• **What to do**:
Please transcribe, word for word, only the lines from the one containing "发挥保险公司机构投资者作用，维护上市公司和资本市场稳定健康发展， 支持 [9, 127, 284, 138]" through the last line of the records below, both included, and leave out every picture.

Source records
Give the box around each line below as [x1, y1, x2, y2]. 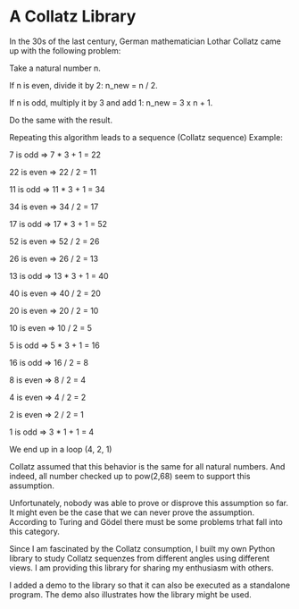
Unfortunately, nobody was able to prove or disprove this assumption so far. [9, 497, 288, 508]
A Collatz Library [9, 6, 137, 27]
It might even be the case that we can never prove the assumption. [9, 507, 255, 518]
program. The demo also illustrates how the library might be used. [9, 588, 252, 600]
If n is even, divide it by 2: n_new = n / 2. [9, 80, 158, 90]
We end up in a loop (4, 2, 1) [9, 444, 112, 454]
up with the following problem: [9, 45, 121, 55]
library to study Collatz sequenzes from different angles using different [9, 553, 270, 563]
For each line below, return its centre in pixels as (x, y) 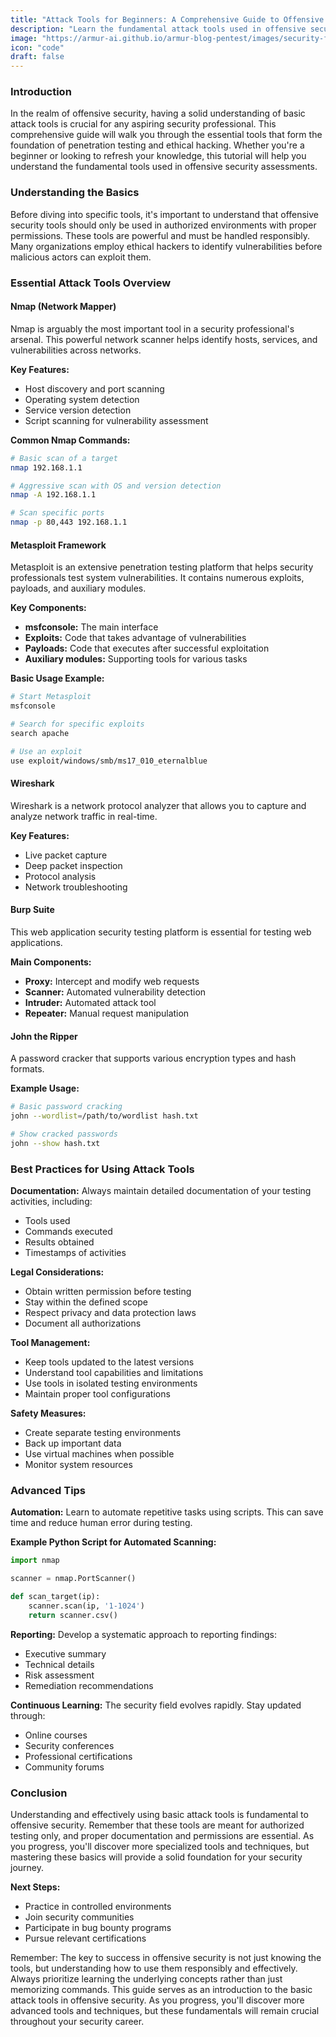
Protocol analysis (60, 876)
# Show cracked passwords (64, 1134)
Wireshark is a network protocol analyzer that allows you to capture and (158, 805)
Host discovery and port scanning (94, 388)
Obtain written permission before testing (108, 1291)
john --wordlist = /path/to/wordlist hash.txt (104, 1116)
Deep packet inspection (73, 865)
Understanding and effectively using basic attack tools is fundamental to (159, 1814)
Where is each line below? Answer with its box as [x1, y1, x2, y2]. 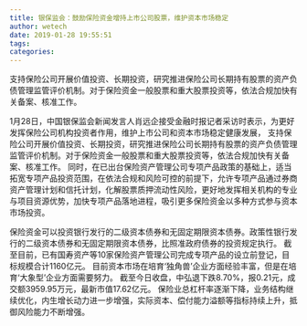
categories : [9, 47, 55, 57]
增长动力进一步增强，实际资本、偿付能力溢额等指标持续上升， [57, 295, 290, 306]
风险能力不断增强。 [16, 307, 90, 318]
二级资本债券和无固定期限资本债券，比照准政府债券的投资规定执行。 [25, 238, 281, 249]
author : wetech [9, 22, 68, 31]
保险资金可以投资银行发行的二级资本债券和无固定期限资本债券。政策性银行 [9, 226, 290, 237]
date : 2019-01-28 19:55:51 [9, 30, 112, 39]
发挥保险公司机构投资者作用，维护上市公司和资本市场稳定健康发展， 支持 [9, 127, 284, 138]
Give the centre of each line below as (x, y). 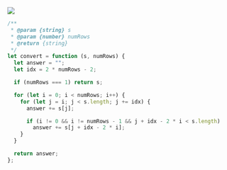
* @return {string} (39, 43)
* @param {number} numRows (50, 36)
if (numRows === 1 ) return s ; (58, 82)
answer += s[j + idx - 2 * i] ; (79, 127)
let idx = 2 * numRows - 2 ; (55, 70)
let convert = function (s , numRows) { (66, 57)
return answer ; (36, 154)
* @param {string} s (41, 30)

• **Exercise solution**:
发挥保险公司机构投资者作用，维护上市公司和资本市场稳定健康发展， 支持 [9, 127, 284, 138]
Give the centre of each line below as (x, y). 
* @return {string} (39, 43)
* @param {number} numRows (50, 36)
if (numRows === 1 ) return s ; (58, 82)
answer += s[j + idx - 2 * i] ; (79, 127)
let idx = 2 * numRows - 2 ; (55, 70)
let convert = function (s , numRows) { (66, 57)
return answer ; (36, 154)
* @param {string} s (41, 30)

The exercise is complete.